TASK ITEM
The full listing, written out exactly and without images, is the expected result.

..............................

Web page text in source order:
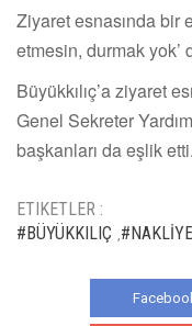
Ziyaret esnasında bir
etmesin, durmak yok’
Büyükkılıç’a ziyaret
Genel Sekreter
başkanları da eşlik etti.
ETIKETLER :
#BÜYÜKKILIÇ
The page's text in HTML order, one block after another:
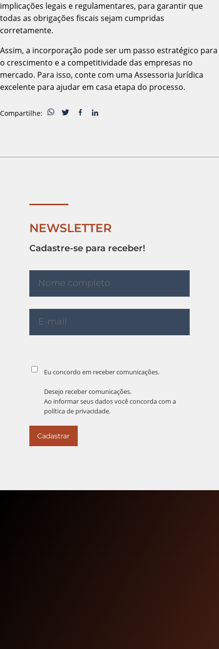
implicações legais e regulamentares, para garantir que
todas as obrigações fiscais sejam cumpridas
corretamente.
Assim, a incorporação pode ser um passo estratégico para
o crescimento e a competitividade das empresas no
mercado. Para isso, conte com uma Assessoria Jurídica
excelente para ajudar em casa etapa do processo.
Compartilhe:
NEWSLETTER
Cadastre-se para receber!
Eu concordo em receber comunicações.
Desejo receber comunicações.
Ao informar seus dados você concorda com a
política de privacidade.
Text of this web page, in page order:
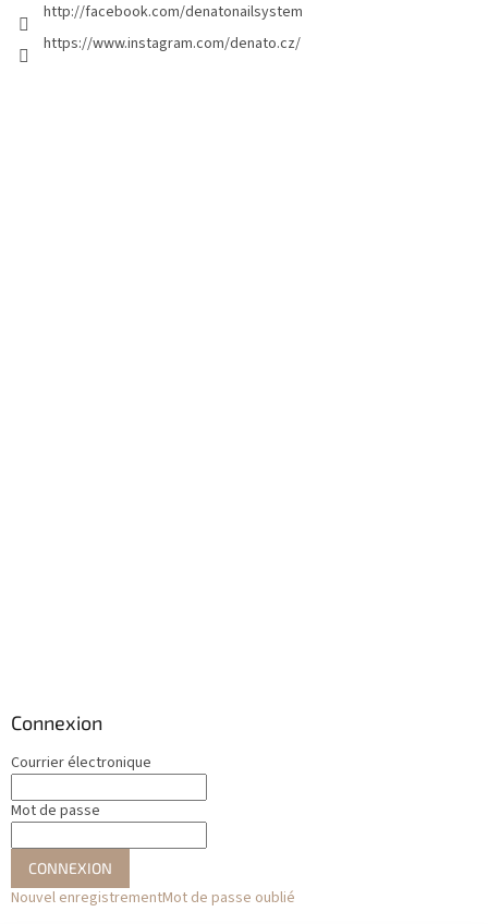
http://facebook.com/denatonailsystem
https://www.instagram.com/denato.cz/
Connexion
Courrier électronique
Mot de passe
CONNEXION
Nouvel enregistrementMot de passe oublié
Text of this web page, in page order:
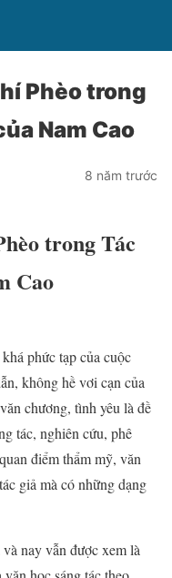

..............................

TASK SOLUTION
Web page text in source order:
Ziyaret esnasında bir
etmesin, durmak yok’
Büyükkılıç’a ziyaret
Genel Sekreter
başkanları da eşlik etti.
ETIKETLER :
#BÜYÜKKILIÇ
The page's text in HTML order, one block after another:
implicações legais e regulamentares, para garantir que
todas as obrigações fiscais sejam cumpridas
corretamente.
Assim, a incorporação pode ser um passo estratégico para
o crescimento e a competitividade das empresas no
mercado. Para isso, conte com uma Assessoria Jurídica
excelente para ajudar em casa etapa do processo.
Compartilhe:
NEWSLETTER
Cadastre-se para receber!
Eu concordo em receber comunicações.
Desejo receber comunicações.
Ao informar seus dados você concorda com a
política de privacidade.
Text of this web page, in page order:
http://facebook.com/denatonailsystem
https://www.instagram.com/denato.cz/
Connexion
Courrier électronique
Mot de passe
CONNEXION
Nouvel enregistrementMot de passe oublié
Text of this web page, in page order:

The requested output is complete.